The horse broke into a rapid trot, and he and the doctor were left standing together.
Mr. Francis stood looking after the diminishing vehicle for a moment, still smiling.
"And Lady Oxted, and Lady Oxted," he continued to murmur to himself. Then he turned briskly to his companion and in gentle, low-modulated tones and without haste:
"A charming woman—one whom one is delighted to call friend," he said. "And dear Geoffrey too—dear Geoffrey, Harry's great friend. How nice to have even so short a glimpse of him! What good fortune to meet you all together like this! Well, well, I must go on. Good-bye, for the present, my dear man."
He turned from him, walked three paces away, then stopped and faced round again. For the moment the doctor thought his eye or his brain had played him some inexplicable trick; he could barely credit that the face now looking at him was the same as that which two seconds ago had been so smiling a show of sunlit urbanity. Now it was scarce human; a fiend or a wild beast, mad with passion and hate, glared at him. The iris of the eye seemed to have swelled till the white was invisible; from each, a pin-point of a pupil was focused on him. Great veins stood out on his forehead and neck, blue and dilated; the lips were drawn back from the mouth till the gums appeared, showing two rows of white and very even teeth.
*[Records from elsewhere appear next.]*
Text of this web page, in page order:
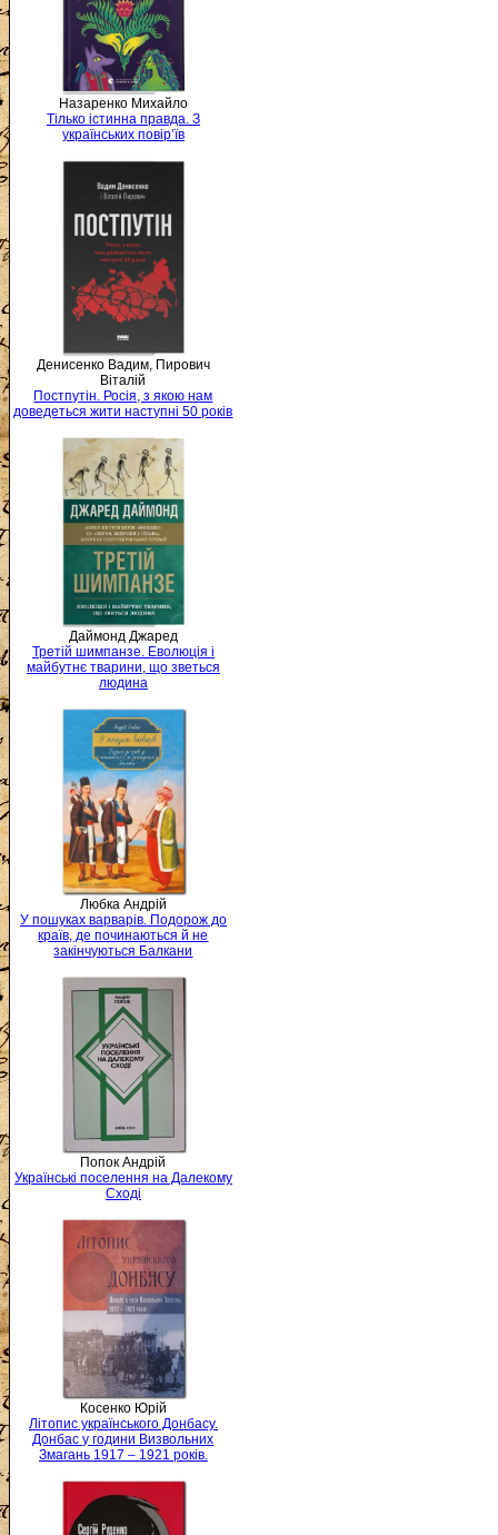
Назаренко Михайло
Тілько істинна правда. З
українських повір’їв
Денисенко Вадим, Пирович
Віталій
Постпутін. Росія, з якою нам
доведеться жити наступні 50 років
Даймонд Джаред
Третій шимпанзе. Еволюція і
майбутнє тварини, що зветься
людина
Любка Андрій
У пошуках варварів. Подорож до
країв, де починаються й не
закінчуються Балкани
Попок Андрій
Українські поселення на Далекому
Сході
Косенко Юрій
Літопис українського Донбасу.
Донбас у години Визвольних
Змагань 1917 – 1921 років.

The pleasant rosiness of the face was blotched and mottled with patches of white and purple, the forehead and corners of the quivering mouth were streaked with corrugations so deeply cut that the dividing ridges of flesh cast shadows therein. The stamp of humanity was obliterated.
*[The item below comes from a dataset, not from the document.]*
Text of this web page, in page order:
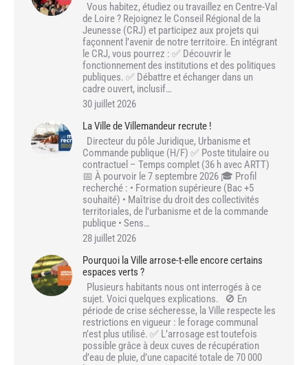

He stood there for perhaps five seconds, his lower jaw working gently up and down as if chewing, and a little foam gathered on his lips. Each moment the doctor expected him either to fall senseless on the pavement or to spring upon him, for it seemed impossible that any human frame could contain so raging an energy of emotion, and yet neither break nor give it outlet. Then the horrible chewing of the jaw ceased, and the man or beast wiped the froth from his lips.
"You black, treacherous scoundrel!" he said, very softly. "Do you think I am the sort of man to be thwarted by a faithless subordinate?"
He came a step nearer; his mouth still seemed to be forming words, but it was as if the human nature of the man had been so effaced as to preclude speech, and he stood chattering and gesticulating like some angry ape. Yet the resemblance roused in the doctor no sense of the ludicrous, but only a deep-seated horror at this thing which had doffed its humanity like a cloak and become part of the brute creation. He summoned all his courage to his aid—an empty effort, for he knew within himself that if this travesty of a man came but one step nearer he would, in spite of himself, simply turn tail and run from it.
But Mr. Francis came no nearer, nor did he speak again, and before the lapse of another five seconds he turned away and walked quickly down toward the corner of the square without looking back. The doctor followed him with his eye, and saw him hail a hansom at the end of Upper Grosvenor Street, get in, and drive northward. He himself stood there, his brain a tumult of bewildered conjecture, and did not see who it was rapidly approaching him till the figure was by him, and he heard his own name called.
"I got down as soon as I could stop the cab," said Geoffrey. "He has gone? Where? What has happened?"